During appellee's direct examination of the confidential informant, the prosecuting attorney asked the following questions:
"Q. Did there ever come a time when you were living in West Virginia that you got into some trouble with the law enforcement departments over there?
"A. Not while I was living there, no, sir.
"Q. When was it that you — or did you, in fact, get in trouble in West Virginia?
"A. Yes, sir.
"Q. And tell the jury what that trouble was.
"A. Selling drugs.
"Q. And were you arrested for that?
"A. In Cleveland, sir." (Tr. 56).
On cross-examination, defense counsel attempted to question the confidential informant regarding the "trouble" which was raised during direct examination as follows:
"Q. You testified for the prosecutor a moment ago that you got in trouble in West Virginia, in Wheeling, in May of 1997?
"A. Well, they arrested me while I was in Cleveland, April 24th of 1997.
"* * *
"Q. * * * Mr. Gaither, have you been in trouble in Ohio?
"A. Yes, sir.
"Q. Where and what for"
"MR. FLANAGAN: I'm going to object." (Tr. 76-78)
Subsequent to a bench conference, the trial court sustained appellee's objection and defense counsel was prohibited from cross-examining the confidential informant as to the "trouble" raised during direct examination. Defense counsel thereafter proffered evidence of the confidential informant's substantial criminal record and argued that instead of simply asking the informant if he had convictions under Evid.R. 609, the prosecuting attorney made reference to getting in "trouble" and being arrested, thereby opening the door to cross-examination on such issues as same reflected upon the confidential informant's credibility. (Tr. 143-144)
The majority in this case explains that defense counsel's cross-examination of the confidential informant would have been admissible if offered to show the informant's motive and bias. I find that eliciting testimony to establish the confidential informant's motive and bias was exactly the intention of defense counsel during the cross-examination in question.
Appellant contends that the credibility of the confidential informant was crucial to his defense of entrapment. I agree. Evid.R. 611(B) provides that "[c]ross-examination shall be permitted on all relevant matters and on matters affecting credibility." I further agree with the court in Rapp, supra, wherein it was determined that "[t]he exposure of a witness' motivation in testifying is a proper and important function of the constitutionally protected right of cross-examination.

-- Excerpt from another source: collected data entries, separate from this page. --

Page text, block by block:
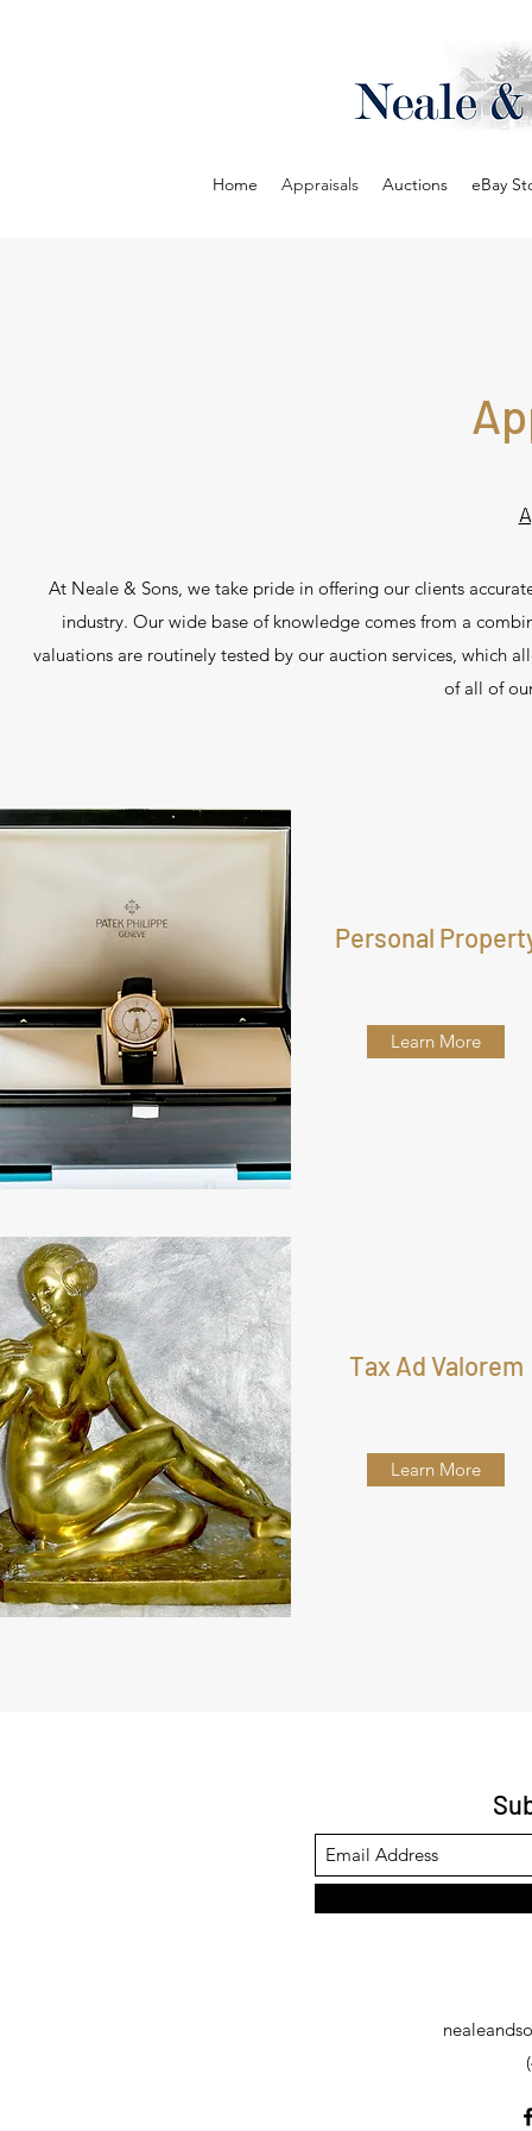
Home Appraisals Auctions eBay
At Neale & Sons, we take pride in offering our clients
industry. Our wide base of knowledge comes from a
valuations are routinely tested by our auction services, which
of all of
Personal
Learn More
Tax Ad Valorem
Learn More
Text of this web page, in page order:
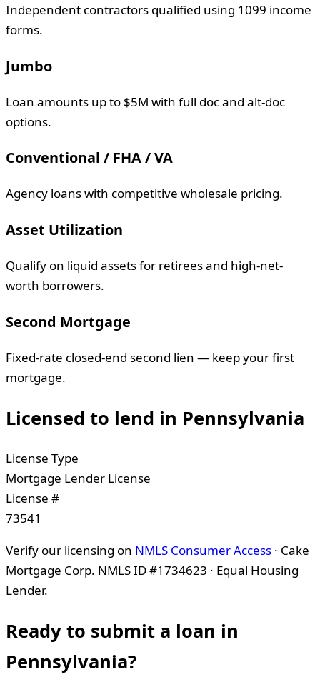
Independent contractors qualified using 1099 income
forms.
Jumbo
Loan amounts up to $5M with full doc and alt-doc
options.
Conventional / FHA / VA
Agency loans with competitive wholesale pricing.
Asset Utilization
Qualify on liquid assets for retirees and high-net-
worth borrowers.
Second Mortgage
Fixed-rate closed-end second lien — keep your first
mortgage.
Licensed to lend in Pennsylvania
License Type
Mortgage Lender License
License #
73541
Verify our licensing on NMLS Consumer Access · Cake
Mortgage Corp. NMLS ID #1734623 · Equal Housing
Lender.
Ready to submit a loan in
Pennsylvania?
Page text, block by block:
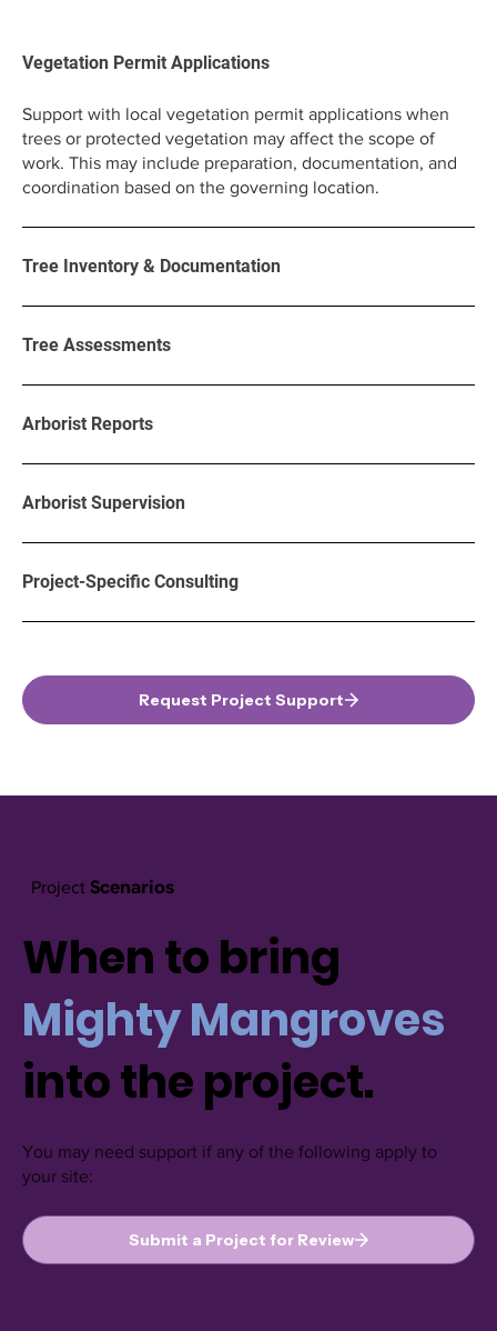
Vegetation Permit Applications
Support with local vegetation permit applications when
trees or protected vegetation may affect the scope of
work. This may include preparation, documentation, and
coordination based on the governing location.
Tree Inventory & Documentation
Tree Assessments
Arborist Reports
Arborist Supervision
Project-Specific Consulting
Request Project Support
Project Scenarios
When to bring
Mighty Mangroves
into the project.
You may need support if any of the following apply to
your site:
Submit a Project for Review
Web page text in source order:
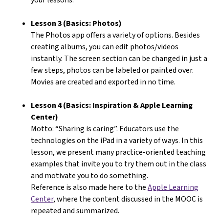
Lesson 3 (Basics: Photos)
The Photos app offers a variety of options. Besides
creating albums, you can edit photos/videos
instantly. The screen section can be changed in just a
few steps, photos can be labeled or painted over.
Movies are created and exported in no time.
Lesson 4 (Basics: Inspiration & Apple Learning
Center)
Motto: “Sharing is caring”. Educators use the
technologies on the iPad in a variety of ways. In this
lesson, we present many practice-oriented teaching
examples that invite you to try them out in the class
and motivate you to do something.
Reference is also made here to theApple Learning
Center, where the content discussed in the MOOC is
repeated and summarized.
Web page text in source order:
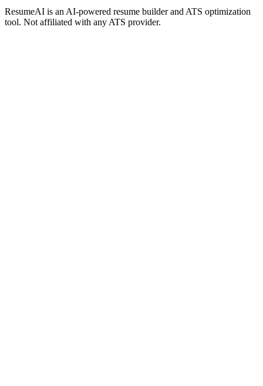
ResumeAI is an AI-powered resume builder and ATS optimization
tool. Not affiliated with any ATS provider.
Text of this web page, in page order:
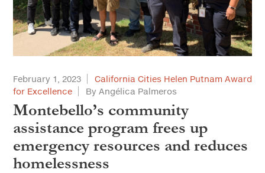
February 1, 2023
California Cities Helen Putnam Award
for Excellence
By Angélica Palmeros
Montebello’s community
assistance program frees up
emergency resources and reduces
homelessness
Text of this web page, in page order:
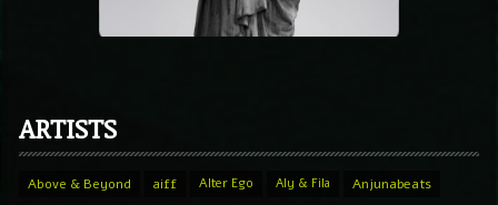
ARTISTS
Above & Beyond aiff Alter Ego Aly & Fila Anjunabeats
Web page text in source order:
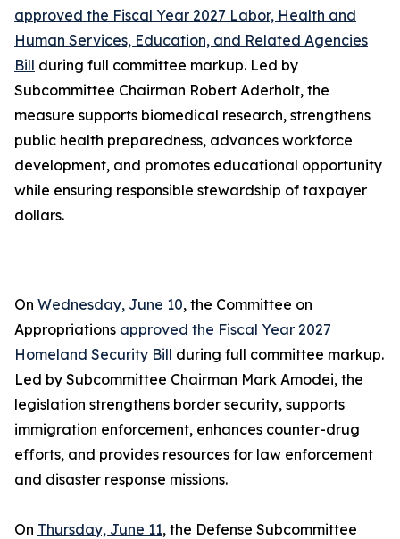
approved the Fiscal Year 2027 Labor, Health and
Human Services, Education, and Related Agencies
Bill during full committee markup. Led by
Subcommittee Chairman Robert Aderholt, the
measure supports biomedical research, strengthens
public health preparedness, advances workforce
development, and promotes educational opportunity
while ensuring responsible stewardship of taxpayer
dollars.
On Wednesday, June 10, the Committee on
Appropriations approved the Fiscal Year 2027
Homeland Security Bill during full committee markup.
Led by Subcommittee Chairman Mark Amodei, the
legislation strengthens border security, supports
immigration enforcement, enhances counter-drug
efforts, and provides resources for law enforcement
and disaster response missions.
On Thursday, June 11, the Defense Subcommittee
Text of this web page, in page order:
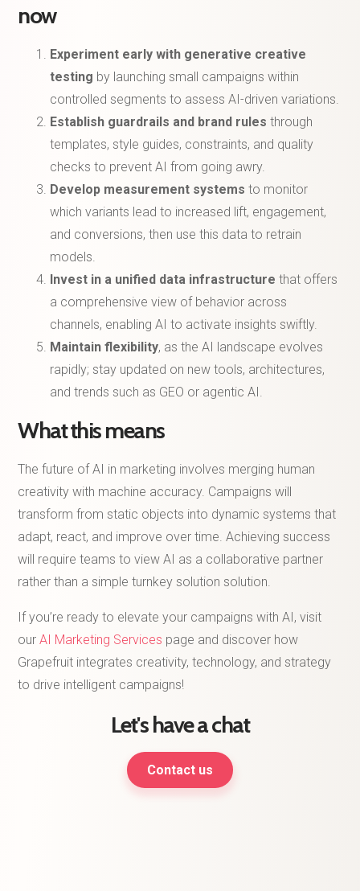
now
Experiment early with generative creative
testing by launching small campaigns within
controlled segments to assess AI-driven variations.
Establish guardrails and brand rules through
templates, style guides, constraints, and quality
checks to prevent AI from going awry.
Develop measurement systems to monitor
which variants lead to increased lift, engagement,
and conversions, then use this data to retrain
models.
Invest in a unified data infrastructure that offers
a comprehensive view of behavior across
channels, enabling AI to activate insights swiftly.
Maintain flexibility, as the AI landscape evolves
rapidly; stay updated on new tools, architectures,
and trends such as GEO or agentic AI.
What this means
The future of AI in marketing involves merging human
creativity with machine accuracy. Campaigns will
transform from static objects into dynamic systems that
adapt, react, and improve over time. Achieving success
will require teams to view AI as a collaborative partner
rather than a simple turnkey solution solution.
If you’re ready to elevate your campaigns with AI, visit
ourAI Marketing Services page and discover how
Grapefruit integrates creativity, technology, and strategy
to drive intelligent campaigns!
Let's have a chat
Contact us
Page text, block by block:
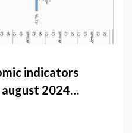
indicators
2024
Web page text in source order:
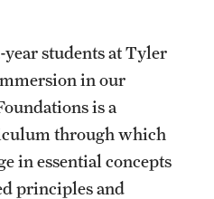
students at Tyler
in our
is a
through which
in essential concepts
principles and
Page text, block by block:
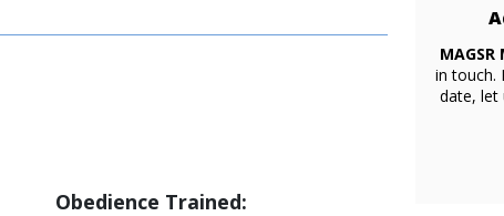
Obedience Trained:
in touch.
date, let
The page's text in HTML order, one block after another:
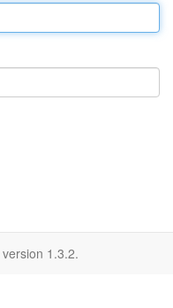
version 1.3.2.
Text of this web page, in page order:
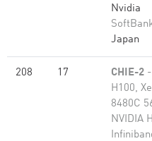
Nvidia
Japan
208 17 CHIE-2
H100,
8480C
NVIDIA
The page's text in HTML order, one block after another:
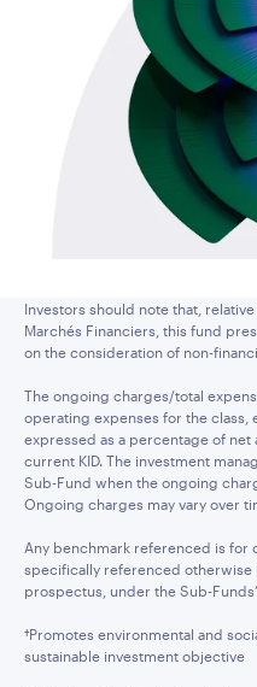
Investors should note that,
Marchés Financiers, this fund
on the consideration of non-
The ongoing charges/total
operating expenses for the class,
expressed as a percentage of net
current KID. The investment
Sub-Fund when the ongoing
Ongoing charges may vary over
Any benchmark referenced is for
specifically referenced otherwise
prospectus, under the Sub-
†Promotes environmental and
sustainable investment objective
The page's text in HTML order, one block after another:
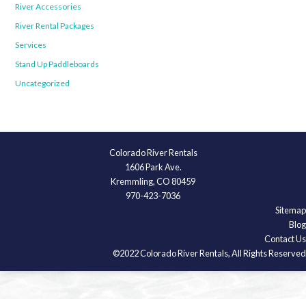
River Accessories
River Rental Packages
Services
Stand Up Paddleboards
Uncategorized
Colorado River Rentals
1606 Park Ave.
Kremmling, CO 80459
970-423-7036
Sitemap
Blog
Contact Us
©2022 Colorado River Rentals, All Rights Reserved
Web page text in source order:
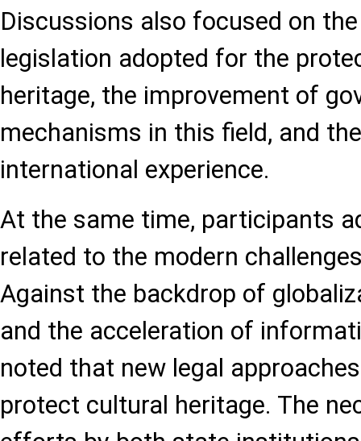
Discussions also focused on
legislation adopted for the
heritage, the improvement of
mechanisms in this field, and
international experience.
At the same time, participants
related to the modern
Against the backdrop of
and the acceleration of
noted that new legal
protect cultural heritage. The
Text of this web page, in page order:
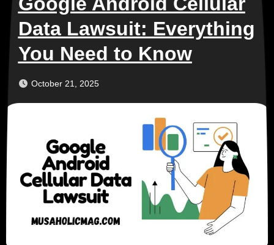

In Rapp, the defendant was convicted of trafficking marijuana following a jury trial. The State's case involved an undercover agent and a controlled drug buy. The defendant admitted to the sale of the marijuana and raised the defense of entrapment. At trial, the defendant was prohibited from cross-examining the undercover agent with regards to matters concerning credibility, bias and prejudice, all of which the appellate court found were crucial to the defense of entrapment. The appellate court determined that the trial court committed error in prohibiting the defendant from cross-examining and confronting the undercover agent, specifically stating as follows:
"In a criminal case where the defendant raises the affirmative defense of entrapment, he has admitted the crime, so the only issue is a question of inducement, i.e., where did the idea to commit the crime originate? In order to determine what the inducement was, one must first determine the motives of the parties involved. A thorough cross-examination of [the undercover agent] would have enabled the jury to consider [his] underlying motive and better asses the competing versions of the truth."
I agree with the reasoning set forth by the court in Rapp,supra and believe that Evid.R. 611(B) should be given a broad interpretation and that cross-examination should be permitted on all relevant matters. In that appellant raised a defense of entrapment and the prosecuting attorney opened the door as to the confidential informant's past criminal "trouble", I find that the trial court abused its discretion in prohibiting defense counsel from cross-examining said informant further as to his criminal past in an effort to establish his motive for assisting police officials against appellant and his bias towards appellant.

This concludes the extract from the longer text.